------ GIVEN DATA ------
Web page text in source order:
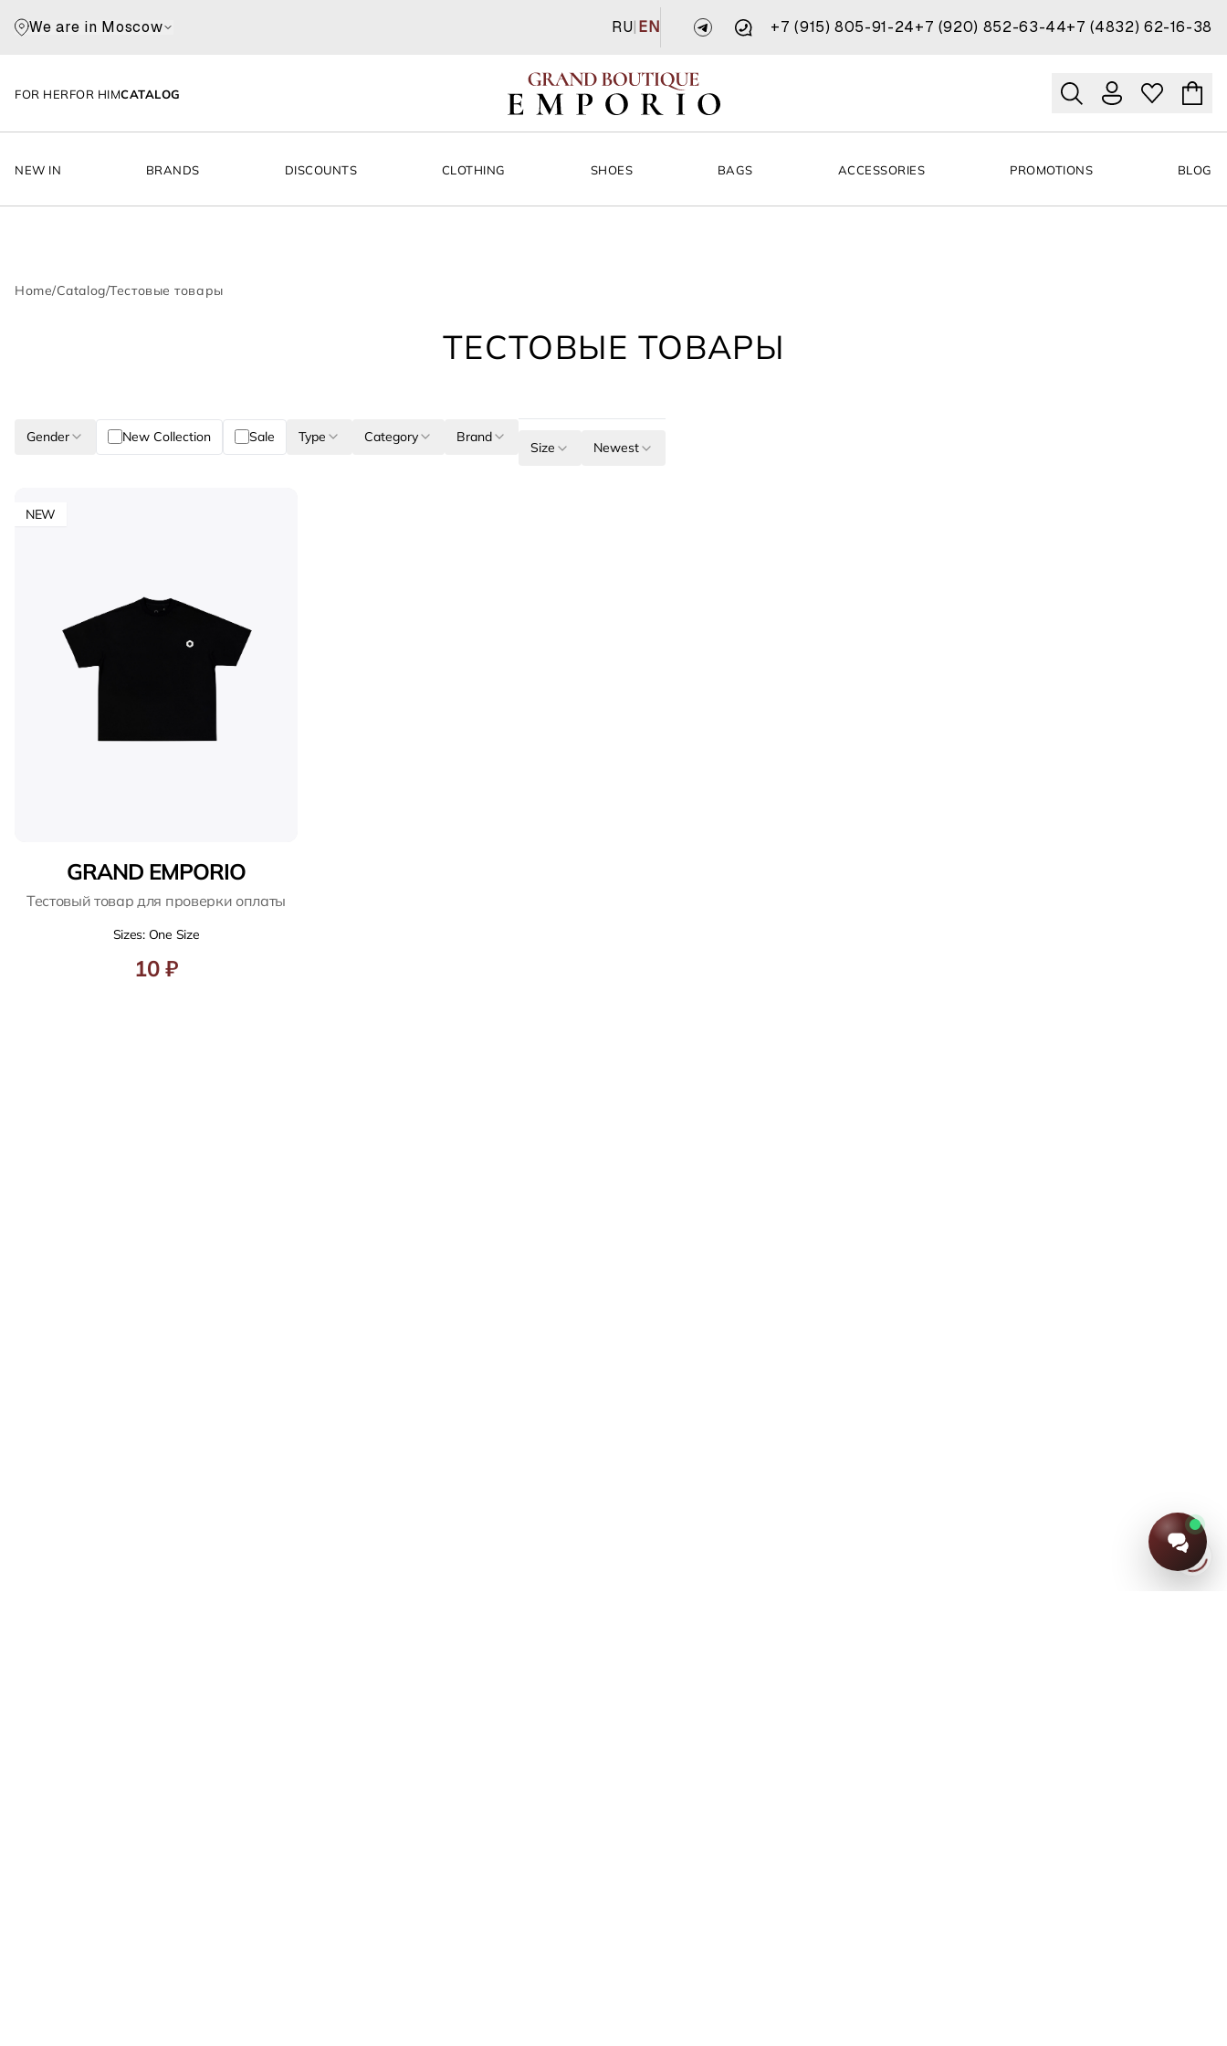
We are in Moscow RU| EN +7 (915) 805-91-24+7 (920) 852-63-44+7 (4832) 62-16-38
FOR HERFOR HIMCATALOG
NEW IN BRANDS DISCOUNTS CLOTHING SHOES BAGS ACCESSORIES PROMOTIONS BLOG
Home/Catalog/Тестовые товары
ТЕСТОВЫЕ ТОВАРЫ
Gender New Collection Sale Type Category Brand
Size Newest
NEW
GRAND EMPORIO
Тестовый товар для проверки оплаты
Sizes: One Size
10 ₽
------
INSTRUCTIONS TO FOLLOW
For this exercise, copy word for word the line that contains "We are in Moscow" and every line after it, ending with the last line of the entries above.

REPLY
We are in Moscow RU| EN +7 (915) 805-91-24+7 (920) 852-63-44+7 (4832) 62-16-38
FOR HERFOR HIMCATALOG
NEW IN BRANDS DISCOUNTS CLOTHING SHOES BAGS ACCESSORIES PROMOTIONS BLOG
Home/Catalog/Тестовые товары
ТЕСТОВЫЕ ТОВАРЫ
Gender New Collection Sale Type Category Brand
Size Newest
NEW
GRAND EMPORIO
Тестовый товар для проверки оплаты
Sizes: One Size
10 ₽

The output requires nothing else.